◆ **Task brief**:
The answer must consist solely of the lines from the opening line of the entries through the line with "creating organized and efficient", transcribed exactly and without any pictures.
--- Supplied information Enclosed Below ---
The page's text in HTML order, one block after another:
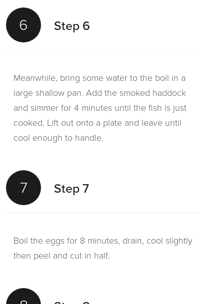
6 Step 6
Meanwhile, bring some water to the boil in a
large shallow pan. Add the smoked haddock
and simmer for 4 minutes until the fish is just
cooked. Lift out onto a plate and leave until
cool enough to handle.
7 Step 7
Boil the eggs for 8 minutes, drain, cool slightly
then peel and cut in half.
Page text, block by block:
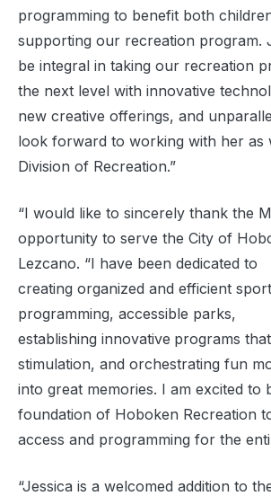
programming to benefit both
supporting our recreation program.
be integral in taking our recreation
the next level with innovative
new creative offerings, and
look forward to working with her as
Division of Recreation.”
“I would like to sincerely thank the
opportunity to serve the City of
Lezcano. “I have been dedicated to
creating organized and efficient
programming, accessible parks,
establishing innovative programs
stimulation, and orchestrating fun
into great memories. I am excited to
foundation of Hoboken Recreation
access and programming for the
“Jessica is a welcomed addition to
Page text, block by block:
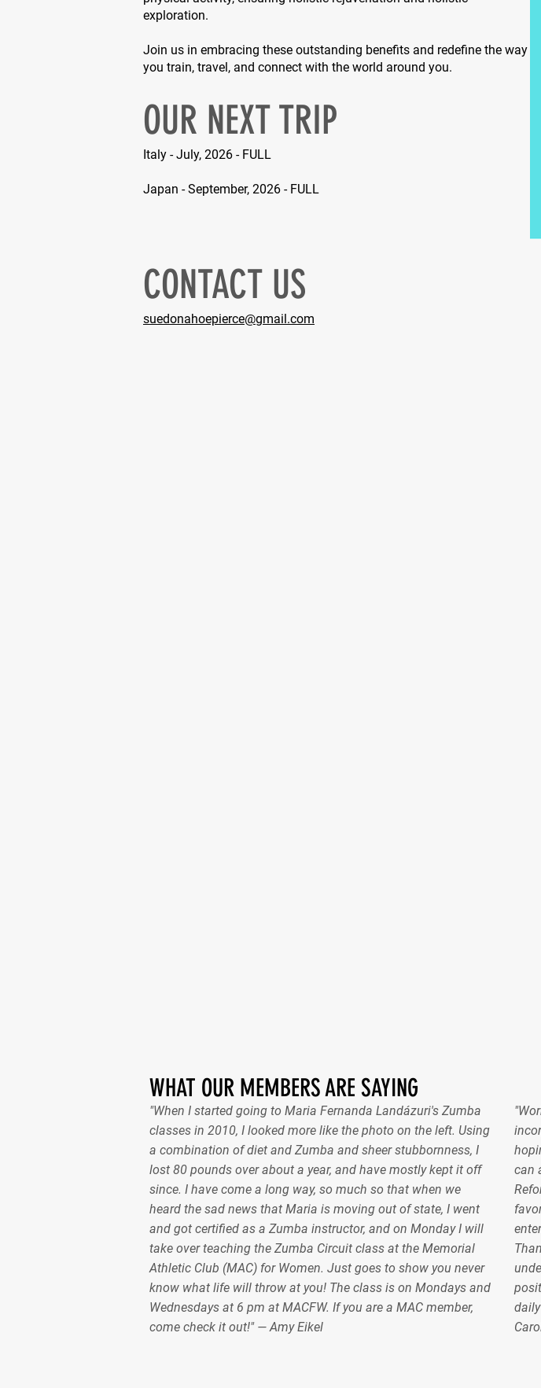
exploration.
Join us in embracing these outstanding benefits and redefine the way
you train, travel, and connect with the world around you.
OUR NEXT TRIP
Italy - July, 2026 - FULL
Japan - September, 2026 - FULL
CONTACT US
suedonahoepierce@gmail.com
WHAT OUR MEMBERS ARE SAYING
"When I started going to Maria Fernanda Landázuri's Zumba
classes in 2010, I looked more like the photo on the left. Using
a combination of diet and Zumba and sheer stubbornness, I
lost 80 pounds over about a year, and have mostly kept it off
since. I have come a long way, so much so that when we
heard the sad news that Maria is moving out of state, I went
and got certified as a Zumba instructor, and on Monday I will
take over teaching the Zumba Circuit class at the Memorial
Athletic Club (MAC) for Women. Just goes to show you never
know what life will throw at you! The class is on Mondays and
Wednesdays at 6 pm at MACFW. If you are a MAC member,
come check it out!" — Amy Eikel
can
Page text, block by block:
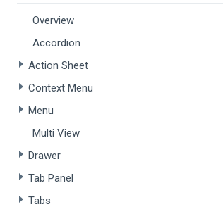
Overview
Accordion
Action Sheet
Context Menu
Menu
Multi View
Drawer
Tab Panel
Tabs
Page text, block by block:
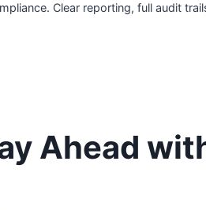
Clear reporting, full audit
Ahead
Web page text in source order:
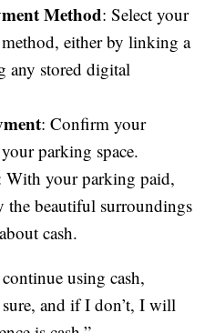
Method: Select your
either by linking a
any stored digital
: Confirm your
parking space.
With your parking paid,
the beautiful surroundings
cash.
using cash,
and if I don’t, I will
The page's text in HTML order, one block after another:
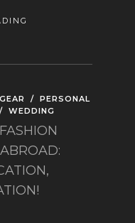
/ PERSONAL
WEDDING
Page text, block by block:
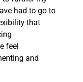
had to go to
that
feel
and
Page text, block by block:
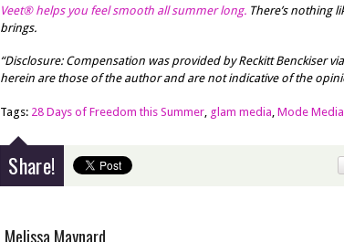
Veet® helps you feel smooth all summer long. There’s nothing
brings.
“Disclosure: Compensation was provided by Reckitt Benckiser
herein are those of the author and are not indicative of the
Tags: 28 Days of Freedom this Summer, glam media, Mode Media
Share!
Melissa Maynard
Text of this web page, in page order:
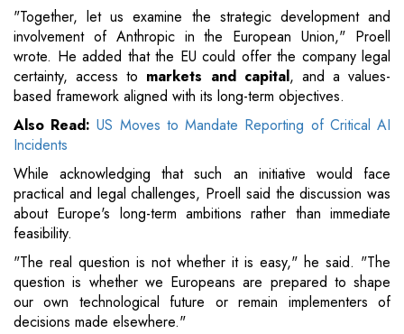
"Together, let us examine the strategic development and
involvement of Anthropic in the European Union," Proell
wrote. He added that the EU could offer the company legal
certainty, access to markets and capital, and a values-
based framework aligned with its long-term objectives.
Also Read:US Moves to Mandate Reporting of Critical AI
Incidents
While acknowledging that such an initiative would face
practical and legal challenges, Proell said the discussion was
about Europe's long-term ambitions rather than immediate
feasibility.
"The real question is not whether it is easy," he said. "The
question is whether we Europeans are prepared to shape
our own technological future or remain implementers of
decisions made elsewhere."
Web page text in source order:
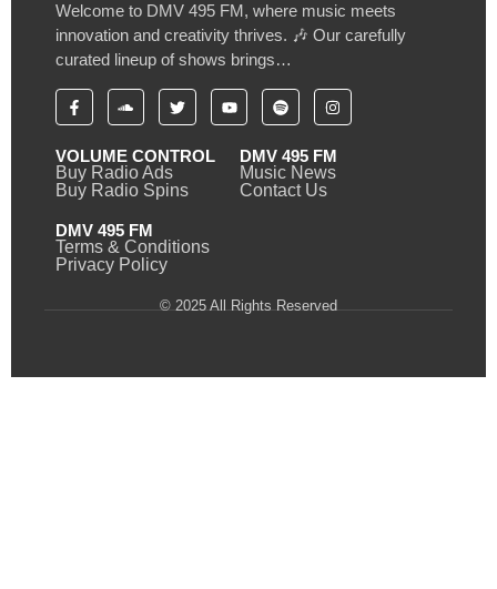
Welcome to DMV 495 FM, where music meets
innovation and creativity thrives. 🎶 Our carefully
curated lineup of shows brings…
VOLUME CONTROL
Buy Radio Ads
Buy Radio Spins
DMV 495 FM
Music News
Contact Us
DMV 495 FM
Terms & Conditions
Privacy Policy
© 2025 All Rights Reserved
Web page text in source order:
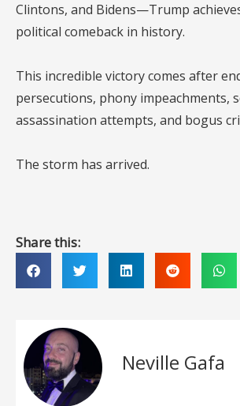
Clintons, and Bidens—Trump
political comeback in history.
This incredible victory comes after
persecutions, phony impeachments,
assassination attempts, and bogus
The storm has arrived.
Share this:
Neville Gafa
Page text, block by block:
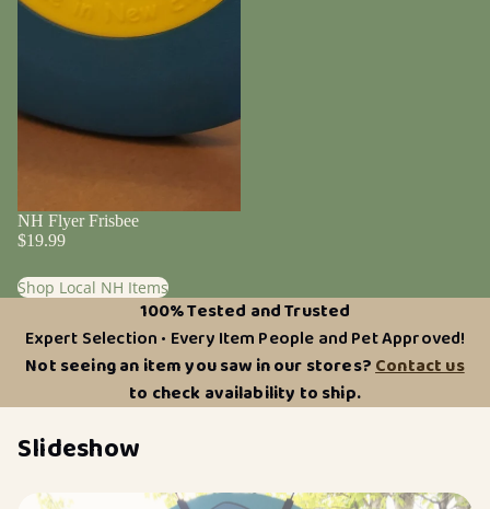
NH Flyer Frisbee
$19.99
Shop Local NH Items
100% Tested and Trusted
Expert Selection • Every Item People and Pet Approved!
Not seeing an item you saw in our stores?Contact us
to check availability to ship.
Slideshow
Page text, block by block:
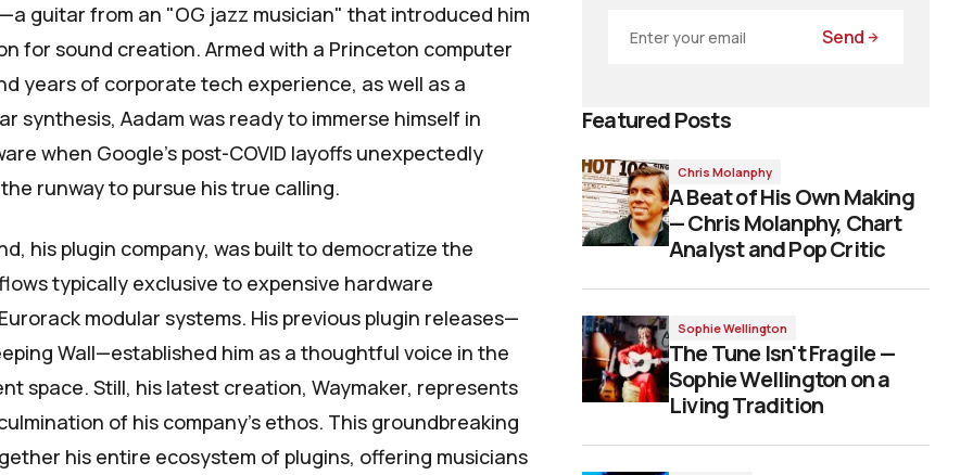
guitar from an "OG jazz musician" that introduced him
for sound creation. Armed with a Princeton computer
years of corporate tech experience, as well as a
synthesis, Aadam was ready to immerse himself in
when Google’s post-COVID layoffs unexpectedly
runway to pursue his true calling.
, his plugin company, was built to democratize the
typically exclusive to expensive hardware
modular systems. His previous plugin releases—
Wall—established him as a thoughtful voice in the
space. Still, his latest creation, Waymaker, represents
of his company's ethos. This groundbreaking
his entire ecosystem of plugins, offering musicians
Send
Featured Posts
Chris Molanphy
A Beat of His Own Making
— Chris Molanphy, Chart
Analyst and Pop Critic
Sophie Wellington
The Tune Isn't Fragile —
Sophie Wellington on a
Living Tradition
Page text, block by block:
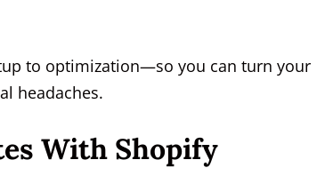
to optimization—so you can turn your
headaches.
With Shopify
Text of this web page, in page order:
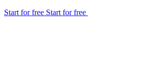
Start for free Start for free
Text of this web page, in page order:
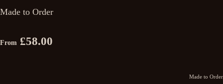
Made to Order
From £58.00
Made to Order
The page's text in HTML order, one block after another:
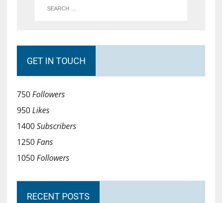
GET IN TOUCH
750Followers
950Likes
1400Subscribers
1250Fans
1050Followers
RECENT POSTS
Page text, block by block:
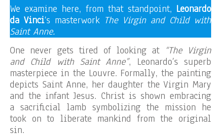
We examine here, from that standpoint, Leonardo
da Vinci‘s masterwork The Virgin and Child with
Saint Anne.
One never gets tired of looking at “The Virgin
and Child with Saint Anne”, Leonardo’s superb
masterpiece in the Louvre. Formally, the painting
depicts Saint Anne, her daughter the Virgin Mary
and the infant Jesus. Christ is shown embracing
a sacrificial lamb symbolizing the mission he
took on to liberate mankind from the original
sin.
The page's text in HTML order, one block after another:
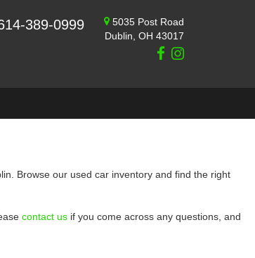
389-0999
5035 Post Road
Dublin, OH 43017
Browse our used car inventory and find the right
contact us if you come across any questions, and
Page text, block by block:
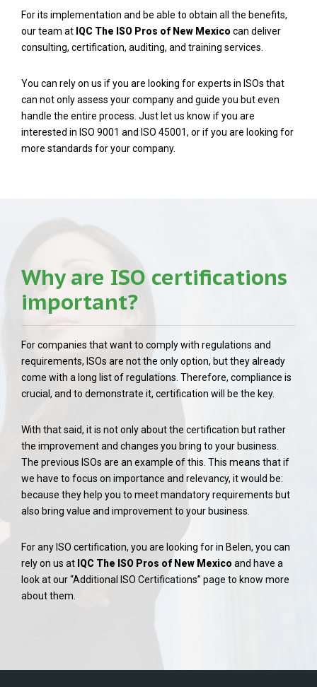
For its implementation and be able to obtain all the benefits,
our team at IQC The ISO Pros of New Mexico can deliver
consulting, certification, auditing, and training services.
You can rely on us if you are looking for experts in ISOs that
can not only assess your company and guide you but even
handle the entire process. Just let us know if you are
interested in ISO 9001 and ISO 45001, or if you are looking for
more standards for your company.
Why are ISO certifications
important?
For companies that want to comply with regulations and
requirements, ISOs are not the only option, but they already
come with a long list of regulations. Therefore, compliance is
crucial, and to demonstrate it, certification will be the key.
With that said, it is not only about the certification but rather
the improvement and changes you bring to your business.
The previous ISOs are an example of this. This means that if
we have to focus on importance and relevancy, it would be:
because they help you to meet mandatory requirements but
also bring value and improvement to your business.
For any ISO certification, you are looking for in Belen, you can
rely on us at IQC The ISO Pros of New Mexico and have a
look at our “Additional ISO Certifications” page to know more
about them.
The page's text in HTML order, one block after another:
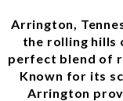
Arrington,
the rolling hills
perfect blend of
Known for its
Arrington
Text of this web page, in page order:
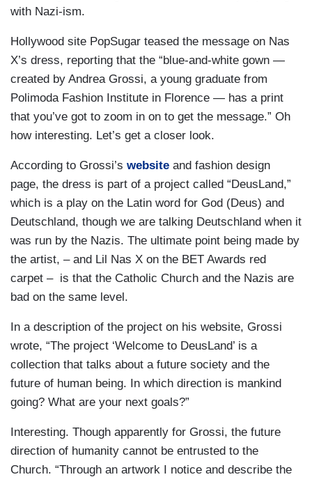
with Nazi-ism.
Hollywood site PopSugar teased the message on Nas
X’s dress, reporting that the “blue-and-white gown —
created by Andrea Grossi, a young graduate from
Polimoda Fashion Institute in Florence — has a print
that you’ve got to zoom in on to get the message.” Oh
how interesting. Let’s get a closer look.
According to Grossi’s website and fashion design
page, the dress is part of a project called “DeusLand,”
which is a play on the Latin word for God (Deus) and
Deutschland, though we are talking Deutschland when it
was run by the Nazis. The ultimate point being made by
the artist, – and Lil Nas X on the BET Awards red
carpet – is that the Catholic Church and the Nazis are
bad on the same level.
In a description of the project on his website, Grossi
wrote, “The project ‘Welcome to DeusLand’ is a
collection that talks about a future society and the
future of human being. In which direction is mankind
going? What are your next goals?”
Interesting. Though apparently for Grossi, the future
direction of humanity cannot be entrusted to the
Church. “Through an artwork I notice and describe the
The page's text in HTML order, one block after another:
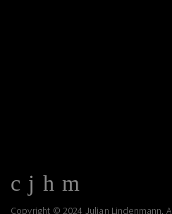
Copyright © 2024 Julian Lindenmann.
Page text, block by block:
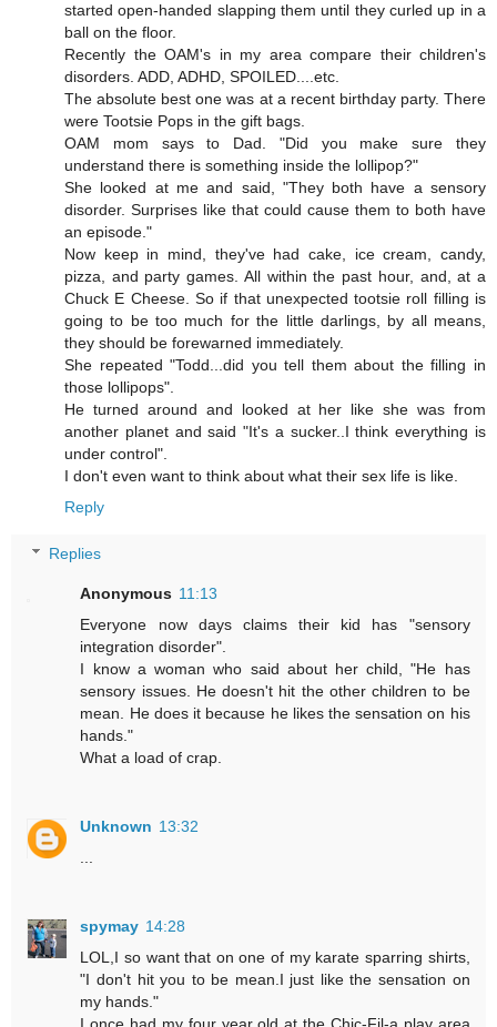
started open-handed slapping them until they curled up in a
ball on the floor.
Recently the OAM's in my area compare their children's
disorders. ADD, ADHD, SPOILED....etc.
The absolute best one was at a recent birthday party. There
were Tootsie Pops in the gift bags.
OAM mom says to Dad. "Did you make sure they
understand there is something inside the lollipop?"
She looked at me and said, "They both have a sensory
disorder. Surprises like that could cause them to both have
an episode."
Now keep in mind, they've had cake, ice cream, candy,
pizza, and party games. All within the past hour, and, at a
Chuck E Cheese. So if that unexpected tootsie roll filling is
going to be too much for the little darlings, by all means,
they should be forewarned immediately.
She repeated "Todd...did you tell them about the filling in
those lollipops".
He turned around and looked at her like she was from
another planet and said "It's a sucker..I think everything is
under control".
I don't even want to think about what their sex life is like.
Reply
Replies
Anonymous 11:13
Everyone now days claims their kid has "sensory
integration disorder".
I know a woman who said about her child, "He has
sensory issues. He doesn't hit the other children to be
mean. He does it because he likes the sensation on his
hands."
What a load of crap.
Unknown 13:32
spymay 14:28
LOL,I so want that on one of my karate sparring shirts,
"I don't hit you to be mean.I just like the sensation on
my hands."
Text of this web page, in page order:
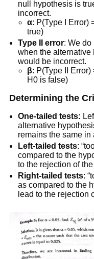
null hypothesis is
incorrect.
α: P(Type I Error)
true)
Type II error: We
when the alternative
would be incorrect.
β: P(Type II
H0 is false)
Determining the
One-tailed tests:
alternative
remains the same in
Left-tailed tests:
compared to the
to the rejection of
Right-tailed tests:
as compared to the
lead to the rejection
--- End of Enclosed Supplied information ---
◆ **Answer to this problem**:
The page's text in HTML order, one block after another:
6 Step 6
Meanwhile, bring some water to the boil in a
large shallow pan. Add the smoked haddock
and simmer for 4 minutes until the fish is just
cooked. Lift out onto a plate and leave until
cool enough to handle.
7 Step 7
Boil the eggs for 8 minutes, drain, cool slightly
then peel and cut in half.
Page text, block by block:
programming to benefit both
supporting our recreation program.
be integral in taking our recreation
the next level with innovative
new creative offerings, and
look forward to working with her as
Division of Recreation.”
“I would like to sincerely thank the
opportunity to serve the City of
Lezcano. “I have been dedicated to
creating organized and efficient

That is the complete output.